▶ _Work item_
This exercise calls for the line with "funding, [346, 9, 394, 24]", the line with "VENTURES [128, 9, 208, 24]", and all lines between them in the material below, output exactly and with no other lines.

====== Task data ======

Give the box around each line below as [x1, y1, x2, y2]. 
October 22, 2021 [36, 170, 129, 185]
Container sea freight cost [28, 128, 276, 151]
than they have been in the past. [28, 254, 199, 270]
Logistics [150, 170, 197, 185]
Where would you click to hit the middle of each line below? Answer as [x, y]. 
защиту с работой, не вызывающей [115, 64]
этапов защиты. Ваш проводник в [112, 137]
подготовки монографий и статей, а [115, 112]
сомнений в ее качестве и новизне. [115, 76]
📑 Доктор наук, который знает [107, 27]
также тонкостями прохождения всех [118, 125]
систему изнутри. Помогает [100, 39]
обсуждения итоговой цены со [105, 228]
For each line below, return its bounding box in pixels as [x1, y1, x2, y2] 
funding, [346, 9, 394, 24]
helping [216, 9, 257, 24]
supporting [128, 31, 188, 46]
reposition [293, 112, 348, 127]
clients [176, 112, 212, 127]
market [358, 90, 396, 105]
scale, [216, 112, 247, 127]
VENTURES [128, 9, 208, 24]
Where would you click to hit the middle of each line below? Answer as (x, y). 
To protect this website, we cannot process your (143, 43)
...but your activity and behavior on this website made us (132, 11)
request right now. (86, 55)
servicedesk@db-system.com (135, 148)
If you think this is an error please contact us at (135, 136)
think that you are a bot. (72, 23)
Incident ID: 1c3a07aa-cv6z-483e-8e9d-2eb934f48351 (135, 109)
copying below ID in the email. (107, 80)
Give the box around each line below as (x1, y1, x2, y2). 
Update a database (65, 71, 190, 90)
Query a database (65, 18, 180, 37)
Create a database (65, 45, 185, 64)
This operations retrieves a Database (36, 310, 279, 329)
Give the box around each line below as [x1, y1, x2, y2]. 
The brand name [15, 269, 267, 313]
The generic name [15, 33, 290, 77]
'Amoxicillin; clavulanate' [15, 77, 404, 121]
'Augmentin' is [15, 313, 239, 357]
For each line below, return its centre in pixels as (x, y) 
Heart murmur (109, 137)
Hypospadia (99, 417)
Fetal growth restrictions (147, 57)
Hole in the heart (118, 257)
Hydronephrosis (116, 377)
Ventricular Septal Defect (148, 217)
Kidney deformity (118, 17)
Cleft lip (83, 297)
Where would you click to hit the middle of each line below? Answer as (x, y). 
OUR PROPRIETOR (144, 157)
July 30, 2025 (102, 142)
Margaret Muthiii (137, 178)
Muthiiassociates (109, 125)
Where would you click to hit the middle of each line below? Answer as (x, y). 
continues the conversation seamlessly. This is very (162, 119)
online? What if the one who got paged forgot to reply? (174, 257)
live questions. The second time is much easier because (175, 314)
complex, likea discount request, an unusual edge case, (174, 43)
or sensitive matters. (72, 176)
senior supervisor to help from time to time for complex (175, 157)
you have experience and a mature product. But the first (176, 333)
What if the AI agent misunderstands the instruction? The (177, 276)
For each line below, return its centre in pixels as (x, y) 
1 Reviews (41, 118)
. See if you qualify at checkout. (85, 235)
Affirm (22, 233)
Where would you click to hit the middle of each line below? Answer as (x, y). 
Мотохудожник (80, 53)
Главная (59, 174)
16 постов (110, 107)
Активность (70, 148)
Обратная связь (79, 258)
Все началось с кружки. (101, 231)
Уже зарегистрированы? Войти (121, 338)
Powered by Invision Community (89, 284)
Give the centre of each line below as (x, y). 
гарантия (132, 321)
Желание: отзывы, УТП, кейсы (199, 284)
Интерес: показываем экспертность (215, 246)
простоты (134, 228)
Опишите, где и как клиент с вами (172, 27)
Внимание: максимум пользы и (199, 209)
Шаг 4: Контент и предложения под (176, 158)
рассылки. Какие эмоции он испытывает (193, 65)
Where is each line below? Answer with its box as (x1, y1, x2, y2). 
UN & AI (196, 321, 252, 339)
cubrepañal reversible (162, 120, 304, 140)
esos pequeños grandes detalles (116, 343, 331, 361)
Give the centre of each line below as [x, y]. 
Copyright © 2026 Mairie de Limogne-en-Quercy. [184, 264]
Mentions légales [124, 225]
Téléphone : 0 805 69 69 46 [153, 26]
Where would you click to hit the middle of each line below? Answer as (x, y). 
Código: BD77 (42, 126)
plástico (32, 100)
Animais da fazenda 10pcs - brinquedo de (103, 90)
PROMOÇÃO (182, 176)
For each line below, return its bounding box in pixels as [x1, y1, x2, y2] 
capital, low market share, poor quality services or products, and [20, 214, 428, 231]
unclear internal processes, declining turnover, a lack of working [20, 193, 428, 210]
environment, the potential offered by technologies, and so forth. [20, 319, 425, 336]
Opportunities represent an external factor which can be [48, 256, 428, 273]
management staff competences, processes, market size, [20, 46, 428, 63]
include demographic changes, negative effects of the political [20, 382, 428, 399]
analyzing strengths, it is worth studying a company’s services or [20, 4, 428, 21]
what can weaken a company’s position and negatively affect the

======

▶ _The answer_
funding, [346, 9, 394, 24]
helping [216, 9, 257, 24]
supporting [128, 31, 188, 46]
reposition [293, 112, 348, 127]
clients [176, 112, 212, 127]
market [358, 90, 396, 105]
scale, [216, 112, 247, 127]
VENTURES [128, 9, 208, 24]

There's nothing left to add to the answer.